Course Catalog - 2022-2023

     

COMP 652 - NATURAL LANGUAGE PROCESSING

Long Title: NATURAL LANGUAGE PROCESSING
Department: Computer Science
Grade Mode: Standard Letter
Language of Instruction: Taught in English
Course Type: Lecture
Credit Hours: 3
Restrictions:
Must be enrolled in one of the following Program(s):
Online Master of Data Science
Online Master Computer Science
Must be enrolled in one of the following Level(s):
Graduate
Prerequisite(s): COMP 614 AND COMP 642 AND COMP 680
Description: This is an introductory graduate-level course in Natural Language Processing (NLP), where students will learn the fundamental concepts of computational linguistics, probabilistic language models, neural representations of language, and text parsing. Further, the course includes several applications of these concepts for solving real-world problems, such as sentiment analysis, information extraction, question answering, and the design of chatbots. Students will complete individual assignments, a literature review, and a team project designed to provide them with the exposure necessary to develop, build, design, and train NLP methods and models for different real-world tasks.
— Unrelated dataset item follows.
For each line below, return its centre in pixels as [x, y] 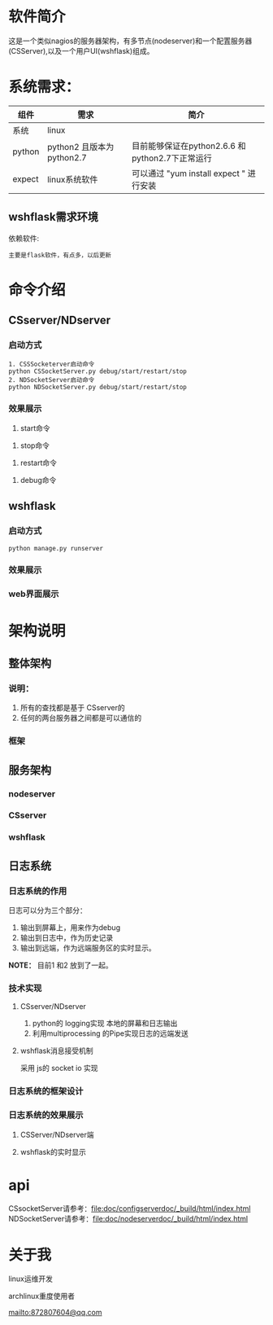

In addition, relevant state-of-the-art algorithms and architectures will be discussed. Recommended Prerequisite(s): Familiarity with fundamental concepts of calculus, including partial derivatives, chain rule, total derivatives, derivatives and partial derivatives of vectors and matrices. Familiarity with fundamental concepts of probability and statistics, including probability distributions, density functions, computing probabilities, expectation, variance, multivariate distributions, random variables and multivariate random variables. Familiarity with fundamental concepts of linear algebra, such as inner products, vector spaces, vector and matrix norms, rank of a matrix, positive definite matrices, and matrix factorization, e.g., spectral decomposition and singular value decomposition. Familiarity with fundamental concepts of machine learning and optimization theory, such as loss functions, gradient descent, maximum likelihood estimation, MAP estimation, dimensionality reduction, principal component analysis, Naive Bayes algorithm, and logistic regression.